*** Opening of Records provided ***
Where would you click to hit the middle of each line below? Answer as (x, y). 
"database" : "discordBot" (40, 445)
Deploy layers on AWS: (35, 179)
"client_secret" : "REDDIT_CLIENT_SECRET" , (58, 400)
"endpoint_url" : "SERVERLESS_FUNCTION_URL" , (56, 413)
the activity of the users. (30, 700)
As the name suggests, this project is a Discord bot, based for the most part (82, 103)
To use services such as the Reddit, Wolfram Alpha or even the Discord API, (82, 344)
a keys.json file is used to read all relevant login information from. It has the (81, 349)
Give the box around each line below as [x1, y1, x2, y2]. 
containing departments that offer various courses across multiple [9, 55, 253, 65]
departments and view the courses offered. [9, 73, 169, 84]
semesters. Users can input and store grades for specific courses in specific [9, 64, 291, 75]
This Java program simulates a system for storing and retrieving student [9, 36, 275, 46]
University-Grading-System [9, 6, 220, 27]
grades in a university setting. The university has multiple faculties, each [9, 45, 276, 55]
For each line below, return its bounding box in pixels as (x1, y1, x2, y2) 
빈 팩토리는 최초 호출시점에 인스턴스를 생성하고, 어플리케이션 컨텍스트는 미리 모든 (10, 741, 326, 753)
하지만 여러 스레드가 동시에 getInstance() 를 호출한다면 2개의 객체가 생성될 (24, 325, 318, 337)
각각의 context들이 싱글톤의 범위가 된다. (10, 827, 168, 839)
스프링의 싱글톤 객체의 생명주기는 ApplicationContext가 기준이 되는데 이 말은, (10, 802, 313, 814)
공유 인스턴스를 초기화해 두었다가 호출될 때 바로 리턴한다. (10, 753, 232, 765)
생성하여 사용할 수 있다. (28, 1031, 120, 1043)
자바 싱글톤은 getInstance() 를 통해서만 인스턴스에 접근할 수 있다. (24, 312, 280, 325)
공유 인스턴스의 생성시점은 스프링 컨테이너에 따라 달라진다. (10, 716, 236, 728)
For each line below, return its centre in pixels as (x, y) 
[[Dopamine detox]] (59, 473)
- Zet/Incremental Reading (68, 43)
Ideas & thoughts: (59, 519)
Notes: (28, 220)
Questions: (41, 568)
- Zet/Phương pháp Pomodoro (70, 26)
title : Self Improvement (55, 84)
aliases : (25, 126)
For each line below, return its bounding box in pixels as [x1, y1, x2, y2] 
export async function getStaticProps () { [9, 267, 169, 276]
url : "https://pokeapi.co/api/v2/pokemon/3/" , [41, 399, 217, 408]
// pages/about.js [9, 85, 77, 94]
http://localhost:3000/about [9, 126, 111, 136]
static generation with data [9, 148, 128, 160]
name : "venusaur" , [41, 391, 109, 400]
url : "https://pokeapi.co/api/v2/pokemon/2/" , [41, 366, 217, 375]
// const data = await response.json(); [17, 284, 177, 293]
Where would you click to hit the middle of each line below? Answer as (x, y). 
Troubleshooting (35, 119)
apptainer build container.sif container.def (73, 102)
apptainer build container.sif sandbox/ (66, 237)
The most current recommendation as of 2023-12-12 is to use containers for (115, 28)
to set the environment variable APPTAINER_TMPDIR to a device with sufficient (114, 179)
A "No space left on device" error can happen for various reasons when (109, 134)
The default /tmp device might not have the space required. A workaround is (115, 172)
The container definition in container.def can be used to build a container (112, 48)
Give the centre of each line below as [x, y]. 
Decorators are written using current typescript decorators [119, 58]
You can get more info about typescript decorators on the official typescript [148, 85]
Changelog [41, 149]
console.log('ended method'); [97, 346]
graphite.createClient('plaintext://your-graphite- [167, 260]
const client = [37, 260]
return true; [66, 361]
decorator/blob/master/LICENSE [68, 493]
*** Close of Records provided ***
▸ Assignment: The required output is every line above from the one with "The default /tmp" down to the one with "console.log('ended method'); [97, 346]", restated word for word, ends included.

▸ Result of this exercise:
The default /tmp device might not have the space required. A workaround is (115, 172)
The container definition in container.def can be used to build a container (112, 48)
Give the centre of each line below as [x, y]. 
Decorators are written using current typescript decorators [119, 58]
You can get more info about typescript decorators on the official typescript [148, 85]
Changelog [41, 149]
console.log('ended method'); [97, 346]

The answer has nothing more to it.